Gedichte Leben des Negers

Ein hölzern Bein, zwei Krücken,
Du armer, schwarzer Mann,
Von Hanfgarn Netze stricken,
Und feil sie bieten dann:

Das ist dein Los! – im Sande
Führt deine Heimat Gold,
Und ach! im fremden Lande
Erflehst du Kupfersold.

Beim Himmel! von dem Knaben,
Der keck auf Straußen ritt,
Zum Greise, der, daß Gaben
Er fordre, vor mich tritt;

Vom Netz, durch welches Flossen
Des Nigers der erblickt,
Zum Netze, das, zerschossen,
Der Invalide strickt: –

Beim Himmel! mitteninne
Reich mag das Leben sein!
Du Krauskopf, nicht entrinne!
Sei Gast mir, tritt herein!

Dein Garn mir und dein Reden!
Mein Wein hier ist für dich!
Von Sand – und Wasseröden,
Von See – und Landschlacht sprich!

Da! – Palmenwälder dunkeln;
Hyän‘ und Löwe dräun;
Auf Königshäuptern funkeln
Gold, Perl‘ und Edelstein!

Aus unerforschten Quellen
Rauscht stolz der Niger her;
Mit hunderttausend Wellen
Braust auf das heil’ge Meer.

Die Peitsche tönt, die Fessel:
Noch einmal schau‘ zurück!
O brodemvoller Kessel!
O Raum der Sklavenbrigg!

Rohrfelder!
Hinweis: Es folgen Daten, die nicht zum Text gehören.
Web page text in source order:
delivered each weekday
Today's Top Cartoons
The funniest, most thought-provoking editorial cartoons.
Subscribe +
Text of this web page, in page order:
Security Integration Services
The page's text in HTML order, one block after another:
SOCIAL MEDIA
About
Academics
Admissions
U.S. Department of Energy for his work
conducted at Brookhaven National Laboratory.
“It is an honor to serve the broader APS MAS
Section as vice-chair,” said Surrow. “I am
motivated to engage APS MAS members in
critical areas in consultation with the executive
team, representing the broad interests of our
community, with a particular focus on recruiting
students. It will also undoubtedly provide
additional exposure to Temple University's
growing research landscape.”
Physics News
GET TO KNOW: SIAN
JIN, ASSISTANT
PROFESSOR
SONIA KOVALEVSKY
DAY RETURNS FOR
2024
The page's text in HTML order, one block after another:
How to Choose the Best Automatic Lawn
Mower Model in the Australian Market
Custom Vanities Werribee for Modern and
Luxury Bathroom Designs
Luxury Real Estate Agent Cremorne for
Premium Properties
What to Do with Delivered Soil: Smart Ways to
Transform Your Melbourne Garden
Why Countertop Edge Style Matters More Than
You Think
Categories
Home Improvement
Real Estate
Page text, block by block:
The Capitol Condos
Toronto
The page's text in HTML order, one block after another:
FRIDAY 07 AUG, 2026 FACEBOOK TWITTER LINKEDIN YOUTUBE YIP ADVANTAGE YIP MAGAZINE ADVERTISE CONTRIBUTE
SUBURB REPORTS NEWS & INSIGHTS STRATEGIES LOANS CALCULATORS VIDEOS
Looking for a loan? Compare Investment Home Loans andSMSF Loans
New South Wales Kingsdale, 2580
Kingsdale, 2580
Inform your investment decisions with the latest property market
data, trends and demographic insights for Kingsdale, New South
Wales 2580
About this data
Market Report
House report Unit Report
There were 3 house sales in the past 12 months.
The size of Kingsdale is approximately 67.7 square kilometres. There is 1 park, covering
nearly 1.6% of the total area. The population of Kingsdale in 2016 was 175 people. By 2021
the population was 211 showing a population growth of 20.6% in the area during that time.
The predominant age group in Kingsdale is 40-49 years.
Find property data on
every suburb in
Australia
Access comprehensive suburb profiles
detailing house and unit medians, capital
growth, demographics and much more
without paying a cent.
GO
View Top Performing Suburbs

Hütt‘ an Hütte!
Gedräng‘ am Mühlentor!
Es fällt mit kräft’gem Schnitte
Der Mohr das Zuckerrohr!

Wer den Plantagenhauer
Mit Macht zu führen weiß,
Der ist auch wohl kein Schauer
In rüst’ger Fechter Kreis!

An Bord! Die Wimpel fliegen!
Vom Mars herniederspäh‘!
Jetzt gilt es, zu bekriegen
Den Feind auf offner See!

Hui, wie das Segel reffen,
Hui, wie das entern kann!
O grausenvolles Treffen!
O Ringen Mann an Mann!

Zuschaut mit offnem Rachen
Der Hai, der ihre Gruft!
Ein Blitzen und ein Krachen!
Sie fliegen in die Luft! –

O Tor, auf blut’ger Tonne
Zu schwimmen ins Spital!
Nun hinkt, daß er sich sonne,
Der Greis ums Arsenal:

Von allem losgerissen,
Wofür sein Herze schlug!
Verkümmern so zu müssen,
Es ist ein harter Fluch!

Da steht er, alte Wunder
Im Haupt! – Daß Gott erbarm;
Mit seinem Alltagsplunder
Umschnattert dich der Schwarm;

Geht kühl an dir vorüber!
Was Nil und Niger hier?
Und innen brennt’s, wie Fieber,
Und zuckt’s, wie Wahnsinn, dir!

Die Hand gib, alter Krieger!
Was gilt’s, wir dulden gleich.
Stoß an! Kap Verd! der Niger!
Und – mein Gedankenreich!


1 Star2 Stars3 Stars4 Stars5 Stars (1 votes, average: 5,00 out of 5)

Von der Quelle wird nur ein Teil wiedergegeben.